We also tested whether the behavioural recovery induced by the combination therapy reflected structural changes, such as the density of dendritic spines. The density of spines on hippocampal CA1 pyramidal neurons was analyzed in Tg2576 mice and their WT littermates using an optimized Golgi impregnation method. In line with previous findings [18], a significantly lower density of apical dendrites was found on CA1 pyramidal neurons in Tg2576 mice than in WT mice (t(70) = 3.9, p ≤ 0.001: Additional file 1: Figure S3b), while treatment with tadalafil, vorinostat or the combination of these drugs reversed the deficit in spine density on apical CA1 dendrites, which returned to control values (F(3,141) = 12.6, p ≤ 0.001: Fig. 4e). These results suggest that the reduction in spine density is reversible even long after disease onset, which might account for the memory improvement observed and maintained for 4 weeks after washout. However, other mechanisms may influence memory recovery since the effect on dendritic spine density in the mice that receive tadalafil alone was not correlated with the behavioural data.

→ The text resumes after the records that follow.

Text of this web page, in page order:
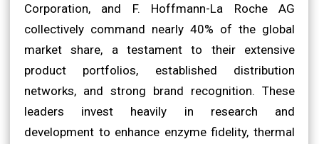
Corporation, and F. Hoffmann-La Roche AG
collectively command nearly 40% of the global
market share, a testament to their extensive
product portfolios, established distribution
networks, and strong brand recognition. These
leaders invest heavily in research and
development to enhance enzyme fidelity, thermal
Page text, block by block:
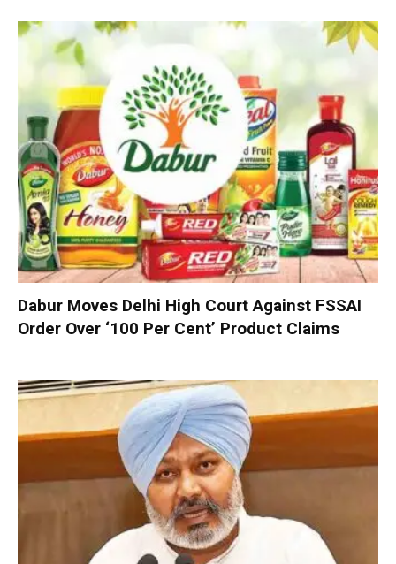
Dabur Moves Delhi High Court Against FSSAI
Order Over ‘100 Per Cent’ Product Claims
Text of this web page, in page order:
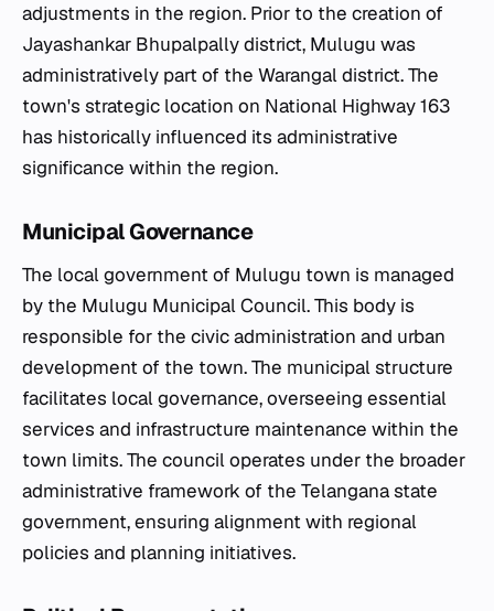
adjustments in the region. Prior to the creation of
Jayashankar Bhupalpally district, Mulugu was
administratively part of the Warangal district. The
town's strategic location on National Highway 163
has historically influenced its administrative
significance within the region.
Municipal Governance
The local government of Mulugu town is managed
by the Mulugu Municipal Council. This body is
responsible for the civic administration and urban
development of the town. The municipal structure
facilitates local governance, overseeing essential
services and infrastructure maintenance within the
town limits. The council operates under the broader
administrative framework of the Telangana state
government, ensuring alignment with regional
policies and planning initiatives.
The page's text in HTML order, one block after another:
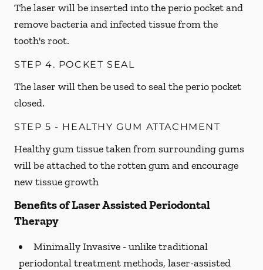
The laser will be inserted into the perio pocket and
remove bacteria and infected tissue from the
tooth's root.
STEP 4. POCKET SEAL
The laser will then be used to seal the perio pocket
closed.
STEP 5 - HEALTHY GUM ATTACHMENT
Healthy gum tissue taken from surrounding gums
will be attached to the rotten gum and encourage
new tissue growth
Benefits of Laser Assisted Periodontal
Therapy
Minimally Invasive -unlike traditional
periodontal treatment methods, laser-assisted
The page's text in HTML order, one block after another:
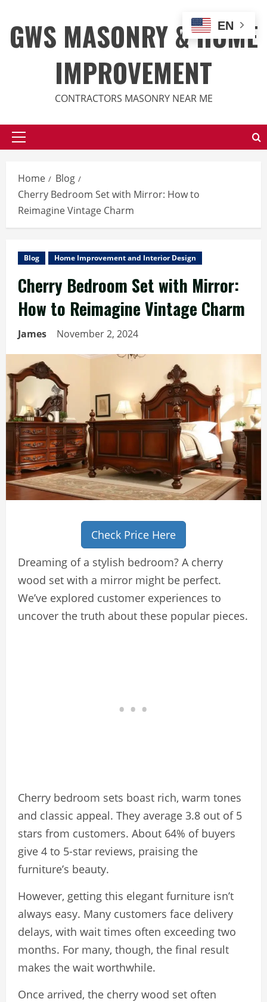
content
GWS MASONRY & HOME
IMPROVEMENT
CONTRACTORS MASONRY NEAR ME
Primary
Home
Blog
Cherry Bedroom Set with Mirror: How to
Reimagine Vintage Charm
Blog Home Improvement and Interior Design
Cherry Bedroom Set with Mirror:
How to Reimagine Vintage Charm
James November 2, 2024
Check Price Here
Dreaming of a stylish bedroom? A cherry
wood set with a mirror might be perfect.
We’ve explored customer experiences to
uncover the truth about these popular pieces.
Cherry bedroom sets boast rich, warm tones
and classic appeal. They average 3.8 out of 5
stars from customers. About 64% of buyers
give 4 to 5-star reviews, praising the
furniture’s beauty.
However, getting this elegant furniture isn’t
always easy. Many customers face delivery
delays, with wait times often exceeding two
months. For many, though, the final result
makes the wait worthwhile.
Once arrived, the cherry wood set often
EN

Gene expression induced by vorinostat, tadalafil and the combination of the two in the hippocampus of Tg2576 mice
To better define the pathways and networks enhanced by the different treatments, we adopted a non-parametric approach implemented in the Gene Set Enrichment Analysis (GSEA) software to determine the genes upregulated by these drugs [19]. GSEA allowed us to determine the pathways and gene signatures enriched among 95 gene sets selected on the basis of memory function and related to AD. GSEA was carried out on the ranked lists reflecting the changes in the microarray studies performed, and the enriched gene sets included those participating in aging and AD-related cellular processes and pathways (reactome amyloids, aging brain, highly calcium permeable postsynaptic nicotinic acetylcholine receptors, among others), providing evidence for an AD-related phenotype. Except for the mice that received vorinostat, several of the gene sets enriched by the other treatments were connected directly with CREB-dependent genes (M15359, combination versus saline, p = 0.008 and tadalafil versus saline, p = 0.002; M11370, combination versus saline, p = 0.010 and tadalafil versus saline, p = 0.045; M19129, combination versus saline, p = 0.023). Interestingly, the analysis identified enriched pathways and gene signatures associated with synaptic transmission (M2923) through the genes upregulated in the hippocampus of mice administered the combined therapy (vorinostat and tadalafil, p = 0.042), but not the individual treatments alone (vorinostat or tadalafil). This suggests that the transcriptional consequences of targeting HDAC and PDE5 together may underlie the recovery of memory function observed in the treated animals.